We further need to express $\Xi(t)$ as a superoperator acting on the vectorization of $\rho(t)$ . Defining the vectorization of a matrix as the map

\displaystyle\rho=\sum_{i,j}\rho_{ij}\ket{i}\bra{j}\mapsto\ket{\rho}=\sum_{i,j}\rho_{ij}\ket{j}\otimes\ket{i}.

(S70)

Define the left and right multiplication superoperators by $\mathcal{L}(A)[\rho]=A\rho$ and $\mathcal{R}(A)[\rho]=\rho A$ so that $[A,\rho]=\mathcal{L}(A)[\rho]-\mathcal{R}(A)[\rho]$ . By this definition, we can calculate the matrix representation $\mathcal{L}(A)=I\otimes A$ and $\mathcal{R}(A)=A^{T}\otimes I$ . Using the superoperator notation, we can express $\Xi(t)$ as

\displaystyle\Xi(t)=

\displaystyle-\frac{i}{2}\omega(I\otimes\sigma_{z}-\sigma_{z}\otimes I)+\gamma_{z}(t)(\sigma_{z}\otimes\sigma_{z}-I\otimes I).

(S71)

With this expression, we numerically simulate the evolution of our entangled states under non-Markovian noise by using the Time-Dependent Master Equation Solver in QuTip [Johansson et al., 2012].
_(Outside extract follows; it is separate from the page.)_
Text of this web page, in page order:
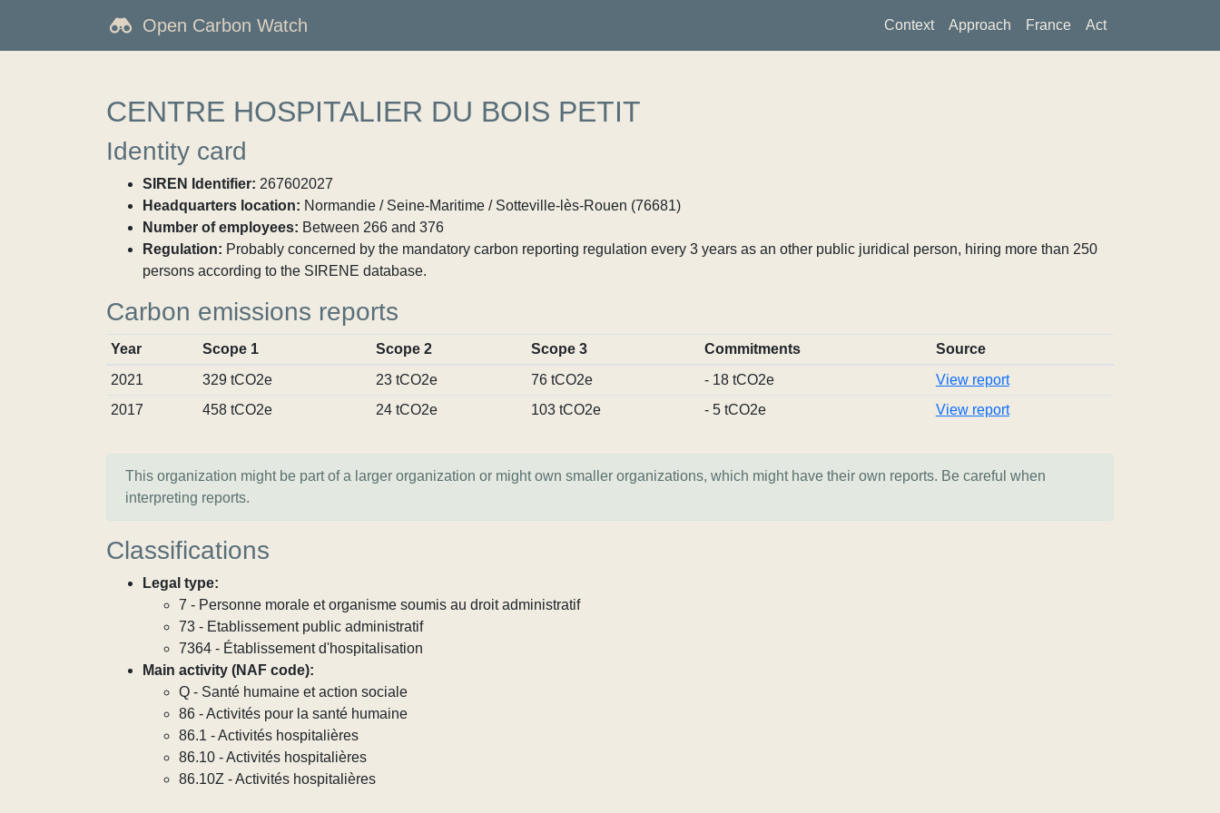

Performance of metrological states in a non-Markovian environment

To calculate the derivative of probability with respect to $\omega$ in the calculation for $\mathrm{CFI}_{\omega}$ , we use a method similar to parameter shift that utilizes the property that the signal accumulation operator ( $\mathcal{U}(\omega)=e^{-i\omega tJ_{z}}$ ) and the noisy operator commutes. In the following notation,

1.

$z$ represents a multi-qubit state in the $z$ basis;
2.

$\mathcal{U}(\omega)$ is the effective signal accumulation operator: $\mathcal{U}(\omega)=e^{-i\omega tJ_{y}}$ ;
3.

$\rho$ is the state density matrix of our optimized state after the noisy evolution without signal for some Ramsey time and a $\frac{\pi}{2}$ pulse along the $x$ direction (here we switch the order of the signal accumulation and the second pulse of the Ramsey protocol [Strobel et al., 2014]);
4.

$P(z|\omega)$ is the probability of measuring the state $z$ with our rotated optimized state after the noisy evolution and signal accumulation.

Then

$\displaystyle\frac{\partial}{\partial\omega}P(z\|\omega)\Bigr{\rvert}_{\omega\rightarrow 0}$	$\displaystyle=\frac{\partial}{\partial\omega}\mathrm{Tr}[\ket{z}\bra{z}\mathcal{U}(\omega)\rho\mathcal{U}^{\dagger}(\omega)]\Bigr{\rvert}_{\omega\rightarrow 0}$
	$\displaystyle=\frac{\partial}{\partial\omega}\mathrm{Tr}[\mathcal{U}^{\dagger}(\omega)\ket{z}\bra{z}\mathcal{U}(\omega)\rho]\Bigr{\rvert}_{\omega\rightarrow 0}$
	$\displaystyle=\mathrm{Tr}[\frac{\partial}{\partial\omega}\mathcal{U}^{\dagger}(\omega)\ket{z}\bra{z}\mathcal{U}(\omega)\rho]\Bigr{\rvert}_{\omega\rightarrow 0}+\mathrm{Tr}[\mathcal{U}^{\dagger}(\omega)\ket{z}\bra{z}\frac{\partial}{\partial\omega}\mathcal{U}(\omega)\rho]\Bigr{\rvert}_{\omega\rightarrow 0}$
	$\displaystyle={it\mathrm{Tr}[(J_{y}\ket{z}\bra{z}-\ket{z}\bra{z}J_{y})\rho]}.$	(S72)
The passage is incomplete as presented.